* What to produce *
What's needed is an exact copy of the lines from the one that contains "रायबरेली (180, 152, 200, 161)" to the end of the data below, leaving the pictures out.

Stored dataset items
....

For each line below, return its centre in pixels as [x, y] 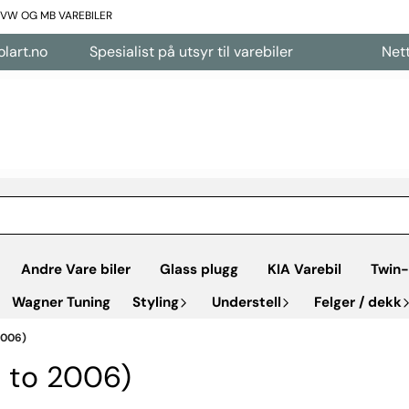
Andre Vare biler [76, 269]
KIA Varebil [304, 269]
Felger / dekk [358, 302]
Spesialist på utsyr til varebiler [117, 52]
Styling [156, 302]
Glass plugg [199, 269]
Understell [246, 302]
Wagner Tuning [61, 302]
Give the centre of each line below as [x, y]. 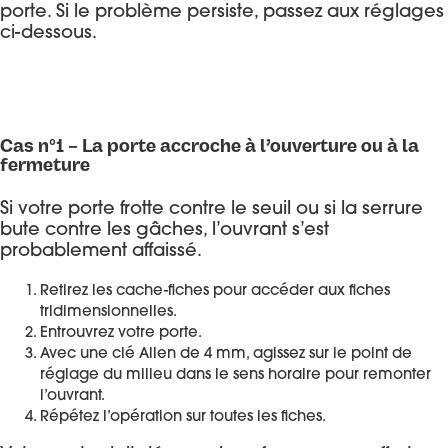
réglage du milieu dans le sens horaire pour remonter [235, 376]
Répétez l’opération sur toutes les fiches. [183, 418]
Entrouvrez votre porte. [121, 334]
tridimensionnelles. [108, 313]
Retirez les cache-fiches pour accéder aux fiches [215, 292]
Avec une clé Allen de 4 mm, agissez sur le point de [226, 355]
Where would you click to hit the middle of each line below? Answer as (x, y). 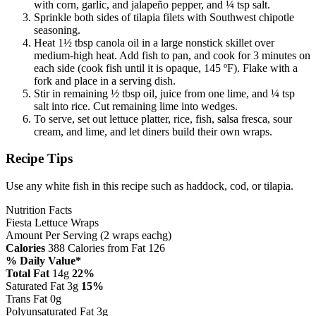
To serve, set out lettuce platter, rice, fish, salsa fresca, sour (163, 119)
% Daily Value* (43, 261)
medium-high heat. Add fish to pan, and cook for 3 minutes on (172, 55)
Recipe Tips (39, 159)
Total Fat (28, 274)
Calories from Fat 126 (116, 248)
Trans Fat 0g (34, 299)
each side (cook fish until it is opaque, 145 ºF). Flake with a (166, 68)
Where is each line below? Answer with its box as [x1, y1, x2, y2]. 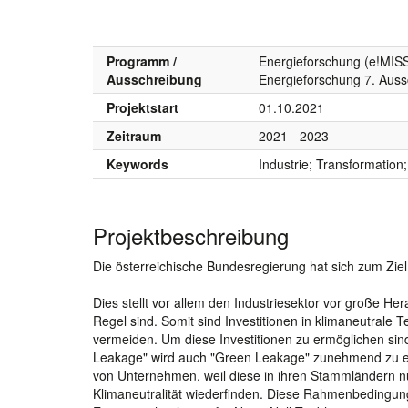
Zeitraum [107, 126, 161, 145]
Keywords [107, 154, 168, 173]
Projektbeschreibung [93, 219, 289, 251]
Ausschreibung [107, 69, 202, 88]
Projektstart [107, 97, 178, 117]
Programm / [107, 51, 177, 70]
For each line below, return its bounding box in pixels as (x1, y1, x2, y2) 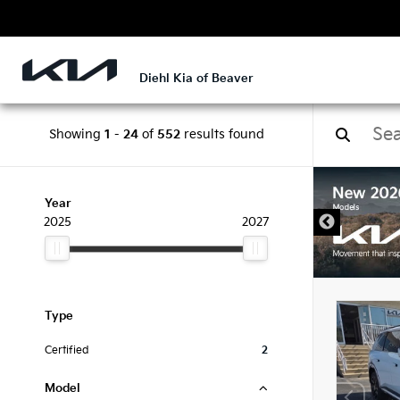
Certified (45, 345, 89, 356)
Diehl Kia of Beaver (139, 72, 254, 86)
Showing (48, 127, 104, 142)
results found (179, 127, 264, 142)
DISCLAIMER (223, 192, 287, 205)
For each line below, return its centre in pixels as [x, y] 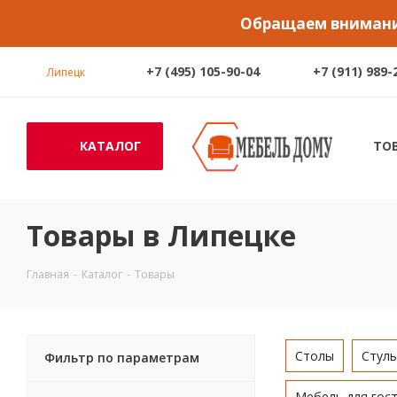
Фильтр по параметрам [122, 358]
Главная [48, 274]
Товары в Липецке [161, 235]
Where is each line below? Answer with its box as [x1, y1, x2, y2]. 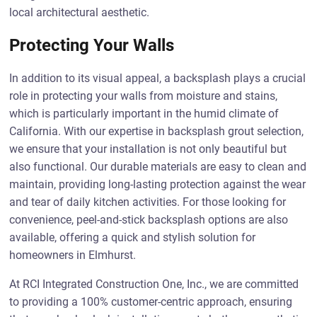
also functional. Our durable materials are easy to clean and [9, 160, 307, 173]
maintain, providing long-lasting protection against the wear [9, 178, 306, 191]
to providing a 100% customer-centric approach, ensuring [9, 295, 293, 309]
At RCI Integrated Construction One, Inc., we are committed [9, 277, 299, 291]
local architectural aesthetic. [9, 6, 150, 19]
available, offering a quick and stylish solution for [9, 231, 256, 244]
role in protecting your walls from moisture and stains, [9, 89, 278, 103]
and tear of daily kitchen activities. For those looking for [9, 195, 287, 209]
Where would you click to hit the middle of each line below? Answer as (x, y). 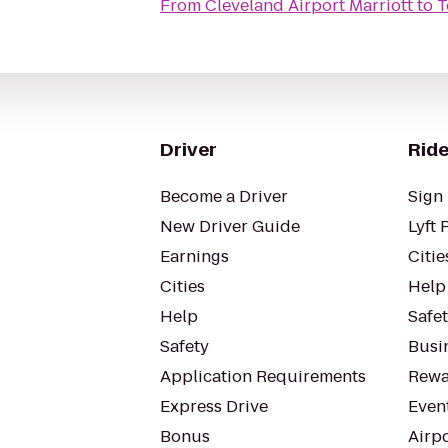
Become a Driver (224, 196)
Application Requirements (263, 376)
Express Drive (214, 406)
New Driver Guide (230, 226)
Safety (184, 346)
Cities (182, 286)
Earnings (194, 256)
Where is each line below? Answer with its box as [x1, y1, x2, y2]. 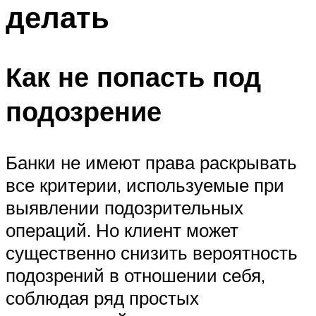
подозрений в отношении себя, [6, 264, 265, 287]
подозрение [6, 94, 162, 129]
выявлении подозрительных [6, 196, 243, 219]
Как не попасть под [6, 59, 261, 95]
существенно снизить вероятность [6, 241, 298, 265]
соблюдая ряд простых [6, 286, 199, 310]
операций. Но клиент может [6, 219, 238, 242]
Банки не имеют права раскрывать [6, 151, 297, 174]
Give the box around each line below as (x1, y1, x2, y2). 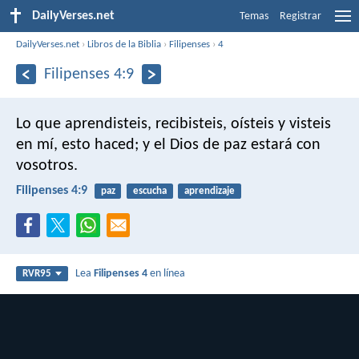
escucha (132, 185, 167, 196)
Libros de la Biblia (87, 38, 162, 50)
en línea (147, 268, 186, 280)
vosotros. (16, 157, 78, 174)
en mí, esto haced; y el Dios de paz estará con (16, 136, 321, 153)
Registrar (280, 10, 321, 22)
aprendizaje (184, 185, 235, 196)
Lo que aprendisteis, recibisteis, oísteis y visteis (16, 115, 331, 132)
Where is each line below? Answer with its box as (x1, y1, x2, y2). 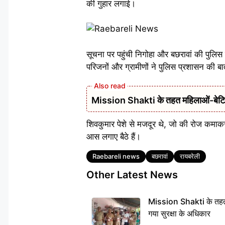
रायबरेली (180, 152, 200, 161)
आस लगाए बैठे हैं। (86, 132, 141, 142)
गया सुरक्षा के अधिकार (148, 208, 210, 219)
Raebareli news (92, 152, 140, 161)
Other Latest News (86, 169, 178, 181)
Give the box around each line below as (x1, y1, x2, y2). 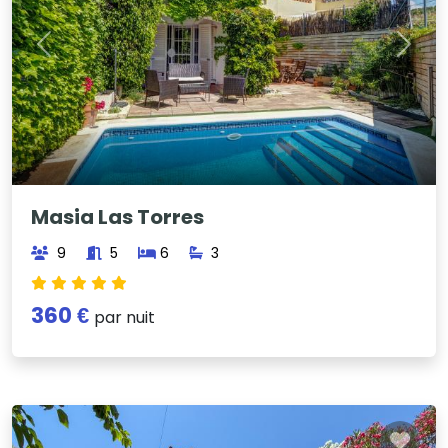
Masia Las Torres (31, 203, 205, 232)
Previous (42, 43, 109, 67)
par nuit (94, 306, 156, 330)
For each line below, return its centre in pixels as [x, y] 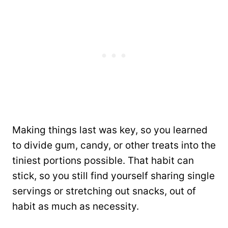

....

* Answer space *
रायबरेली (180, 152, 200, 161)
आस लगाए बैठे हैं। (86, 132, 141, 142)
गया सुरक्षा के अधिकार (148, 208, 210, 219)
Raebareli news (92, 152, 140, 161)
Other Latest News (86, 169, 178, 181)
Give the box around each line below as (x1, y1, x2, y2). 
Masia Las Torres (31, 203, 205, 232)
Previous (42, 43, 109, 67)
par nuit (94, 306, 156, 330)
For each line below, return its centre in pixels as [x, y] 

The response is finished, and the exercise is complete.